20 life נֶ֣פֶשׁ חַיָּ֑ה
Some of you may be thinking right now, Something’s wrong here. How can it take two words to say “life”? “Life” is one of the few Hebrew words I actually know! Doesn’t l’chayim mean “to life”?
Uh … yes, it does. But Hebrew חַיִּים ḥayyim really means “life” as opposed to “death,” or refers to one’s “life” in the sense of “life span.” It’s not used in the Bible to refer to animal as opposed to vegetable or mineral – and remember that plants are not “life” from a biblical perspective, not in the same sense that (we) animals are. What comes into being for the first time on Day Five is animal life.

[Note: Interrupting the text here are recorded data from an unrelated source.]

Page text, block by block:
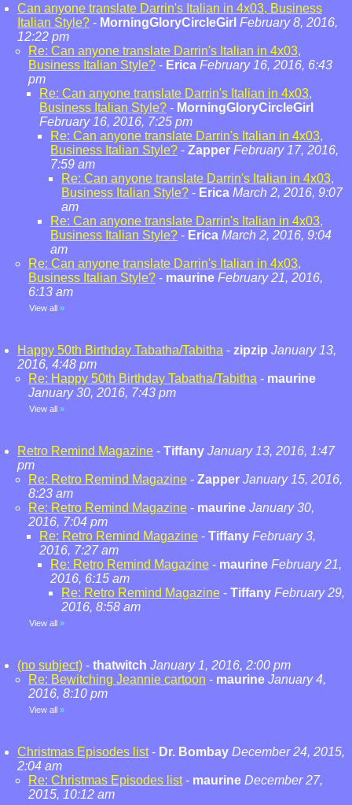
Can anyone translate Darrin's Italian in 4x03, Business
Italian Style? - MorningGloryCircleGirl February 8, 2016,
12:22 pm
Re: Can anyone translate Darrin's Italian in 4x03,
Business Italian Style? - Erica February 16, 2016, 6:43
pm
Re: Can anyone translate Darrin's Italian in 4x03,
Business Italian Style? - MorningGloryCircleGirl
February 16, 2016, 7:25 pm
Re: Can anyone translate Darrin's Italian in 4x03,
Business Italian Style? - Zapper February 17, 2016,
7:59 am
Re: Can anyone translate Darrin's Italian in 4x03,
Business Italian Style? - Erica March 2, 2016, 9:07
am
Re: Can anyone translate Darrin's Italian in 4x03,
Business Italian Style? - Erica March 2, 2016, 9:04
am
Re: Can anyone translate Darrin's Italian in 4x03,
Business Italian Style? - maurine February 21, 2016,
6:13 am
View all »
Happy 50th Birthday Tabatha/Tabitha - zipzip January 13,
2016, 4:48 pm
Re: Happy 50th Birthday Tabatha/Tabitha - maurine
January 30, 2016, 7:43 pm
View all »
Retro Remind Magazine - Tiffany January 13, 2016, 1:47
pm
Re: Retro Remind Magazine - Zapper January 15, 2016,
8:23 am
Re: Retro Remind Magazine - maurine January 30,
2016, 7:04 pm
Re: Retro Remind Magazine - Tiffany February 3,
2016, 7:27 am
Re: Retro Remind Magazine - maurine February 21,
2016, 6:15 am
Re: Retro Remind Magazine - Tiffany February 29,
2016, 8:58 am
View all »
(no subject) - thatwitch January 1, 2016, 2:00 pm
Re: Bewitching Jeannie cartoon - maurine January 4,
2016, 8:10 pm
View all »
Christmas Episodes list- Dr. Bombay December 24, 2015,
2:04 am
Re: Christmas Episodes list- maurine December 27,
2015, 10:12 am

What we have here instead of ḥayyim is a two-word phrase. By now, it should not surprise you to see an English translation that doesn’t map onto the Hebrew words on a one-to-one basis. Here are two other translations of the beginning of Gen 1:20 to compare, both of them trying their best to make the English words reflect what the Hebrew literally says:
KJV: Let the waters bring forth abundantly the moving creature that hath life
Fox: Let the waters swarm with a swarm of living beings
We talked last time about the verb + cognate accusative שׁרץ, “swarm with a swarm” in Everett Fox’s translation. “Swarm” is not really a transitive verb in English, so those of us who choose to use it must add the preposition “with.” It is actually quite common for Biblical Hebrew to omit prepositions even when they seem necessary, so adding “with” is easy to justify here. But what is this a swarm “of”?
The second word of our phrase, ḥayah, is the “easy” one to translate: it is the adjective that means “living,” that is, “alive.” As a verb, this root works exactly like היה hayah (note that חיה “to live” has a guttural ḥ, while היה “to be” has a regular h). Compare these two examples:
וַֽיְהִי־אֽוֹר va-yehi or ‘and there was light’ (Gen 1:3)
וַיְחִ֤י יַעֲקֹב֙ va-yeḥi ya’akov ‘and Jacob lived’ (Gen 47:28)
But even the verb חיה does not map perfectly onto the English verb “to live.” You can’t say va-yeḥi ya’akov at 1234 Main St.; that would mean that “Jacob was alive” at that address, not that he resided there. So it’s clear that our phrase nefesh ḥayah is talking about something that is “alive.”
And now that I’ve beaten around the bush for a while, we must come to grips with the thing that is “alive,” the living thing that the water will swarm with: nefesh.